If a line in the records below contains "self", copy that line.
○ ○ ○ ○ ○
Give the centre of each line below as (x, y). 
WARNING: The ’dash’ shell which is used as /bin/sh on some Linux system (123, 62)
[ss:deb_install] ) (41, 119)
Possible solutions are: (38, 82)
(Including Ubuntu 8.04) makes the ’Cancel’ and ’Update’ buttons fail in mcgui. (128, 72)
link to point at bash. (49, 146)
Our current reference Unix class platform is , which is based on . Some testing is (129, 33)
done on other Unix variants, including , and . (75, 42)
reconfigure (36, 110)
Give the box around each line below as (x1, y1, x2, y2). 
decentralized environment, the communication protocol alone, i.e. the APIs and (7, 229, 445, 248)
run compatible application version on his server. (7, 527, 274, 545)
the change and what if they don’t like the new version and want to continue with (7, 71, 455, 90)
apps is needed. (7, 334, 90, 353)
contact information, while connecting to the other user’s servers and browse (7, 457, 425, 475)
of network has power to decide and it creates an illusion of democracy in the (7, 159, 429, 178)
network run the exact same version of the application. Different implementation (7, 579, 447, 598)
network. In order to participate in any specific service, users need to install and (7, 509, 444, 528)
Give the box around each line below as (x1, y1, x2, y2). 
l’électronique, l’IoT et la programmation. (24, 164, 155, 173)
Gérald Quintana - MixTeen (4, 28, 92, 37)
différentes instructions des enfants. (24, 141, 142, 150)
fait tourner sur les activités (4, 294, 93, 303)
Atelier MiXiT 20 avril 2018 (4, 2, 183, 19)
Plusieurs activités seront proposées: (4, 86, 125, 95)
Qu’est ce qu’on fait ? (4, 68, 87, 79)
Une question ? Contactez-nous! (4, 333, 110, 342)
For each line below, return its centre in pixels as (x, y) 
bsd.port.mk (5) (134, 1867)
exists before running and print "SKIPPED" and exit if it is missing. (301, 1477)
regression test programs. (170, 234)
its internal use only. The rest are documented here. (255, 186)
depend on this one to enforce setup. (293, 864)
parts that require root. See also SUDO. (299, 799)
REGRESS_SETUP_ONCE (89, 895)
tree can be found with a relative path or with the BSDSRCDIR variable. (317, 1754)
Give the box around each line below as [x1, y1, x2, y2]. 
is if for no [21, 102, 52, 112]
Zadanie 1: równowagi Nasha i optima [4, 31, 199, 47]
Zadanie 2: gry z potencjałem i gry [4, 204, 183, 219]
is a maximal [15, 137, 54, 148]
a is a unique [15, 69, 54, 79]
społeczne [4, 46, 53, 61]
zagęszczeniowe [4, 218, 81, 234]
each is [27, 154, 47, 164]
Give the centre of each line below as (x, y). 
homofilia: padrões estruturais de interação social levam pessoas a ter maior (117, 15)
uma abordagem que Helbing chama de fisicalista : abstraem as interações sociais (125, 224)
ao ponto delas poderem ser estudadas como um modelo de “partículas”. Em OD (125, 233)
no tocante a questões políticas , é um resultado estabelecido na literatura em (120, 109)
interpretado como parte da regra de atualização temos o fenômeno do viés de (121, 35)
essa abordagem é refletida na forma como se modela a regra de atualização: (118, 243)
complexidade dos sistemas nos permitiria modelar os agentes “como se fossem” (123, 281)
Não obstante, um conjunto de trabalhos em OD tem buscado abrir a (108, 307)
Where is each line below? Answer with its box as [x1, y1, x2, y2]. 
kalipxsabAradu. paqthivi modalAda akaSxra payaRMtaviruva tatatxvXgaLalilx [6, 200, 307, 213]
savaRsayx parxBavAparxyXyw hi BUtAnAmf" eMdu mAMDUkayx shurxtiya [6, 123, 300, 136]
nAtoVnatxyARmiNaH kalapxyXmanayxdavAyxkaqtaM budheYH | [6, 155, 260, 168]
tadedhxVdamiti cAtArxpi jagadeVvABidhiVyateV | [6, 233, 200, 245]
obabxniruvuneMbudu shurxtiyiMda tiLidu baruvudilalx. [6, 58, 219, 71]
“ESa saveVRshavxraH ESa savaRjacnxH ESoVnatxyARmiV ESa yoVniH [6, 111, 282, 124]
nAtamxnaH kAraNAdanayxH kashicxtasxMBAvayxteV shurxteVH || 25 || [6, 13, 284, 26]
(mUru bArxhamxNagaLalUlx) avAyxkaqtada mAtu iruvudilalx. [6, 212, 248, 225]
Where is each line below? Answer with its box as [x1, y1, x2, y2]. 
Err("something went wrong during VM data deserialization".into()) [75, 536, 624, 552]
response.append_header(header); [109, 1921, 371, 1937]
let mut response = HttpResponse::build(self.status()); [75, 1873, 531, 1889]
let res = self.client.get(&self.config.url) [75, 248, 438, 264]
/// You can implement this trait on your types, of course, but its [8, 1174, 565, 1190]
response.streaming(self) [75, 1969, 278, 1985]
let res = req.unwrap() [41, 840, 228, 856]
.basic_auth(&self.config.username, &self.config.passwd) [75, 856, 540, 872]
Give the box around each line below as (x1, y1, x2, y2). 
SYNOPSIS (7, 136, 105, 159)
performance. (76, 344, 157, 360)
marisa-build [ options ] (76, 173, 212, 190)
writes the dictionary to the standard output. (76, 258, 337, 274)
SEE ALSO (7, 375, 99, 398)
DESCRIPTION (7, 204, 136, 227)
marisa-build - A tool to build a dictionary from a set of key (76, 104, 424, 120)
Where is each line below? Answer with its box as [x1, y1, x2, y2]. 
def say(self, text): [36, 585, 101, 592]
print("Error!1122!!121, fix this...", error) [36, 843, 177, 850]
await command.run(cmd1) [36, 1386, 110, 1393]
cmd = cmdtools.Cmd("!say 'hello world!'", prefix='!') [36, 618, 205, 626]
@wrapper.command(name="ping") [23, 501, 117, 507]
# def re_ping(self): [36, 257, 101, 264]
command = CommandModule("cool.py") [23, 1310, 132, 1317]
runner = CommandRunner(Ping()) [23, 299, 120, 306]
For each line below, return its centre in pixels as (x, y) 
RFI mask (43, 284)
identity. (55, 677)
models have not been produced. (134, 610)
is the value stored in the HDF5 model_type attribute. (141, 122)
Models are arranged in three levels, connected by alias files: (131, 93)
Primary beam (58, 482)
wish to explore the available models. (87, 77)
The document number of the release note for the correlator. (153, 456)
○ ○ ○ ○ ○
**Result of this task**.
let mut response = HttpResponse::build(self.status()); [75, 1873, 531, 1889]
let res = self.client.get(&self.config.url) [75, 248, 438, 264]
response.streaming(self) [75, 1969, 278, 1985]
.basic_auth(&self.config.username, &self.config.passwd) [75, 856, 540, 872]
def say(self, text): [36, 585, 101, 592]
# def re_ping(self): [36, 257, 101, 264]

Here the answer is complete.